#### Exercise objective:
Copy out each record that follows exactly, and omit any picture you find.
::: Exercise input
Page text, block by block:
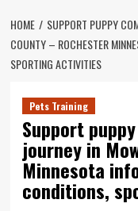
HOME
SUPPORT PUPPY
COUNTY – ROCHESTER
SPORTING ACTIVITIES
Pets Training
Support
journey in
Minnesota
conditions,
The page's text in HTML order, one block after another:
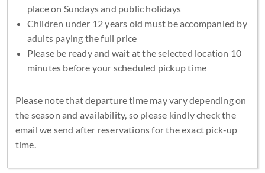
place on Sundays and public holidays
Children under 12 years old must be accompanied by
adults paying the full price
Please be ready and wait at the selected location 10
minutes before your scheduled pickup time
Please note that departure time may vary depending on
the season and availability, so please kindly check the
email we send after reservations for the exact pick-up
time.
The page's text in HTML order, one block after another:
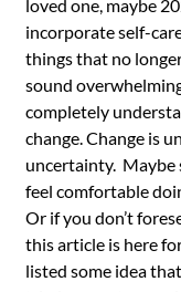
loved one, maybe
incorporate self-
things that no
sound
completely
change. Change is
uncertainty. Maybe
feel comfortable
Or if you don’t
this article is here
listed some idea
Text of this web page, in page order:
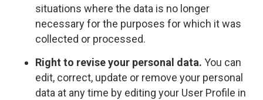
situations where the data is no longer
necessary for the purposes for which it was
collected or processed.
Right to revise your personal data. You can
edit, correct, update or remove your personal
data at any time by editing your User Profile in
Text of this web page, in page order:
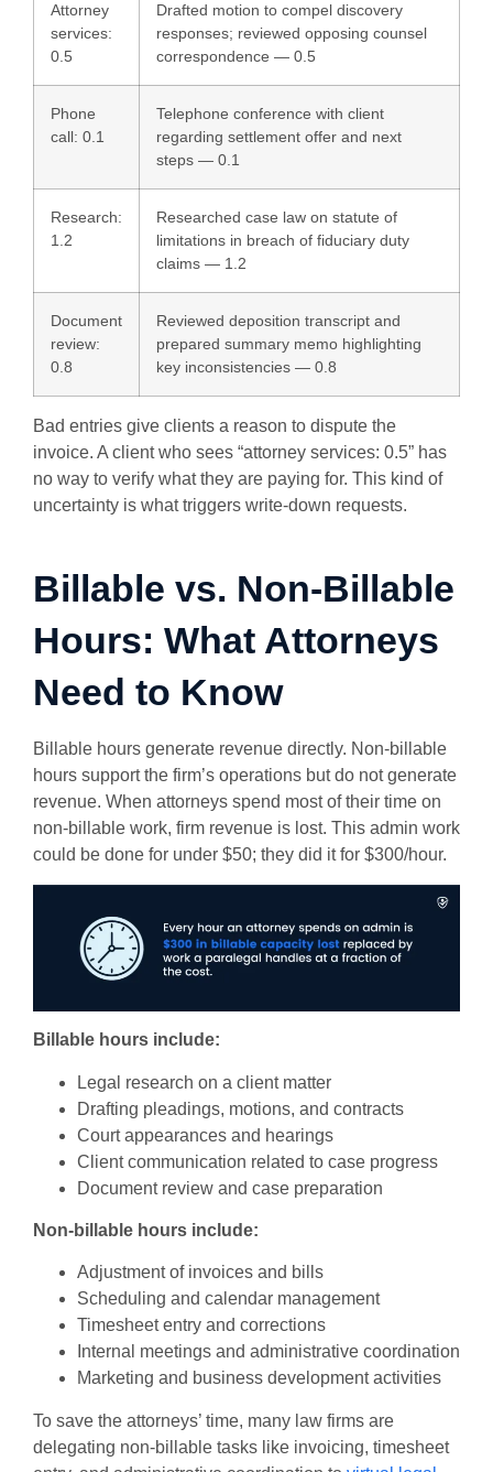
Attorney
services:
0.5
Drafted motion to compel discovery
responses; reviewed opposing counsel
correspondence — 0.5
Phone
call: 0.1
Telephone conference with client
regarding settlement offer and next
steps — 0.1
Research:
1.2
Researched case law on statute of
limitations in breach of fiduciary duty
claims — 1.2
Document
review:
0.8
Reviewed deposition transcript and
prepared summary memo highlighting
key inconsistencies — 0.8
Bad entries give clients a reason to dispute the
invoice. A client who sees “attorney services: 0.5” has
no way to verify what they are paying for. This kind of
uncertainty is what triggers write-down requests.
Billable vs. Non-Billable
Hours: What Attorneys
Need to Know
Billable hours generate revenue directly. Non-billable
hours support the firm’s operations but do not generate
revenue. When attorneys spend most of their time on
non-billable work, firm revenue is lost. This admin work
could be done for under $50; they did it for $300/hour.
Billable hours include:
Legal research on a client matter
Drafting pleadings, motions, and contracts
Court appearances and hearings
Client communication related to case progress
Document review and case preparation
Non-billable hours include:
Adjustment of invoices and bills
Scheduling and calendar management
Timesheet entry and corrections
Internal meetings and administrative coordination
Marketing and business development activities
To save the attorneys’ time, many law firms are
delegating non-billable tasks like invoicing, timesheet
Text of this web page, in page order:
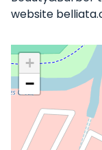
website
+
−
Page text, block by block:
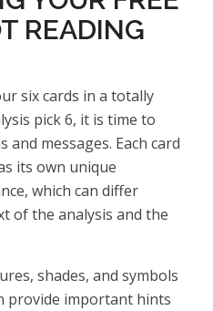
READING
six cards in a totally
pick 6, it is time to
messages. Each card
its own unique
which can differ
of the analysis and the
shades, and symbols
provide important hints
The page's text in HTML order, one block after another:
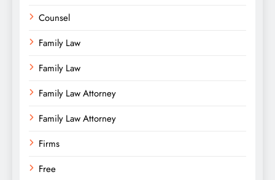
Counsel
Family Law
Family Law
Family Law Attorney
Family Law Attorney
Firms
Free
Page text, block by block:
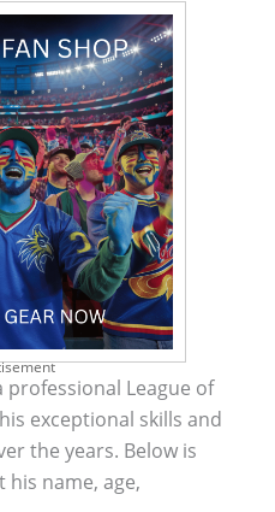
professional League of
exceptional skills and
the years. Below is
name, age,
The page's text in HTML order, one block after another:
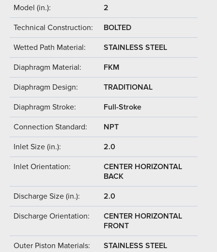
Model (in.): 2
Technical Construction: BOLTED
Wetted Path Material: STAINLESS STEEL
Diaphragm Material: FKM
Diaphragm Design: TRADITIONAL
Diaphragm Stroke: Full-Stroke
Connection Standard: NPT
Inlet Size (in.): 2.0
Inlet Orientation:
CENTER HORIZONTAL
BACK
Discharge Size (in.): 2.0
Discharge Orientation:
CENTER HORIZONTAL
FRONT
Outer Piston Materials: STAINLESS STEEL
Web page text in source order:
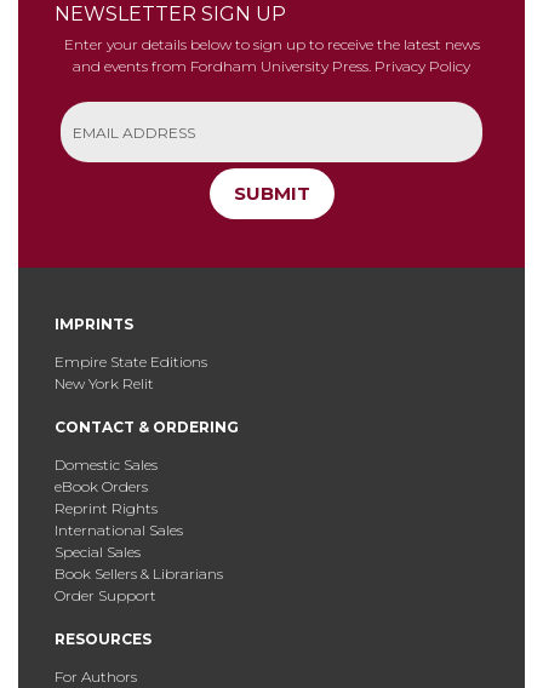
NEWSLETTER SIGN UP
Enter your details below to sign up to receive the latest news
and events from Fordham University Press. Privacy Policy
SUBMIT
IMPRINTS
Empire State Editions
New York Relit
CONTACT & ORDERING
Domestic Sales
eBook Orders
Reprint Rights
International Sales
Special Sales
Book Sellers & Librarians
Order Support
RESOURCES
For Authors
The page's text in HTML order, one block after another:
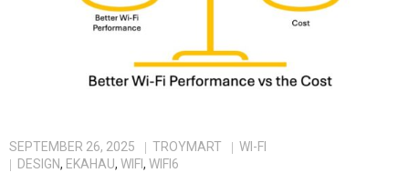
::::::
#### Result below:
Page text, block by block:
HOME
SUPPORT PUPPY
COUNTY – ROCHESTER
SPORTING ACTIVITIES
Pets Training
Support
journey in
Minnesota
conditions,
The page's text in HTML order, one block after another:
place on Sundays and public holidays
Children under 12 years old must be accompanied by
adults paying the full price
Please be ready and wait at the selected location 10
minutes before your scheduled pickup time
Please note that departure time may vary depending on
the season and availability, so please kindly check the
email we send after reservations for the exact pick-up
time.
The page's text in HTML order, one block after another:
loved one, maybe
incorporate self-
things that no
sound
completely
change. Change is
uncertainty. Maybe
feel comfortable
Or if you don’t
this article is here
listed some idea
Text of this web page, in page order:
situations where the data is no longer
necessary for the purposes for which it was
collected or processed.
Right to revise your personal data. You can
edit, correct, update or remove your personal
data at any time by editing your User Profile in
Text of this web page, in page order:
Attorney
services:
0.5
Drafted motion to compel discovery
responses; reviewed opposing counsel
correspondence — 0.5
Phone
call: 0.1
Telephone conference with client
regarding settlement offer and next
steps — 0.1
Research:
1.2
Researched case law on statute of
limitations in breach of fiduciary duty
claims — 1.2
Document
review:
0.8
Reviewed deposition transcript and
prepared summary memo highlighting
key inconsistencies — 0.8
Bad entries give clients a reason to dispute the
invoice. A client who sees “attorney services: 0.5” has
no way to verify what they are paying for. This kind of
uncertainty is what triggers write-down requests.
Billable vs. Non-Billable
Hours: What Attorneys
Need to Know
Billable hours generate revenue directly. Non-billable
hours support the firm’s operations but do not generate
revenue. When attorneys spend most of their time on
non-billable work, firm revenue is lost. This admin work
could be done for under $50; they did it for $300/hour.
Billable hours include:
Legal research on a client matter
Drafting pleadings, motions, and contracts
Court appearances and hearings
Client communication related to case progress
Document review and case preparation
Non-billable hours include:
Adjustment of invoices and bills
Scheduling and calendar management
Timesheet entry and corrections
Internal meetings and administrative coordination
Marketing and business development activities
To save the attorneys’ time, many law firms are
delegating non-billable tasks like invoicing, timesheet
Text of this web page, in page order:
website
+
−
Page text, block by block:
READING
six cards in a totally
pick 6, it is time to
messages. Each card
its own unique
which can differ
of the analysis and the
shades, and symbols
provide important hints
The page's text in HTML order, one block after another:
Counsel
Family Law
Family Law
Family Law Attorney
Family Law Attorney
Firms
Free
Page text, block by block:
professional League of
exceptional skills and
the years. Below is
name, age,
The page's text in HTML order, one block after another:
Model (in.): 2
Technical Construction: BOLTED
Wetted Path Material: STAINLESS STEEL
Diaphragm Material: FKM
Diaphragm Design: TRADITIONAL
Diaphragm Stroke: Full-Stroke
Connection Standard: NPT
Inlet Size (in.): 2.0
Inlet Orientation:
CENTER HORIZONTAL
BACK
Discharge Size (in.): 2.0
Discharge Orientation:
CENTER HORIZONTAL
FRONT
Outer Piston Materials: STAINLESS STEEL
Web page text in source order:
NEWSLETTER SIGN UP
Enter your details below to sign up to receive the latest news
and events from Fordham University Press. Privacy Policy
SUBMIT
IMPRINTS
Empire State Editions
New York Relit
CONTACT & ORDERING
Domestic Sales
eBook Orders
Reprint Rights
International Sales
Special Sales
Book Sellers & Librarians
Order Support
RESOURCES
For Authors
The page's text in HTML order, one block after another:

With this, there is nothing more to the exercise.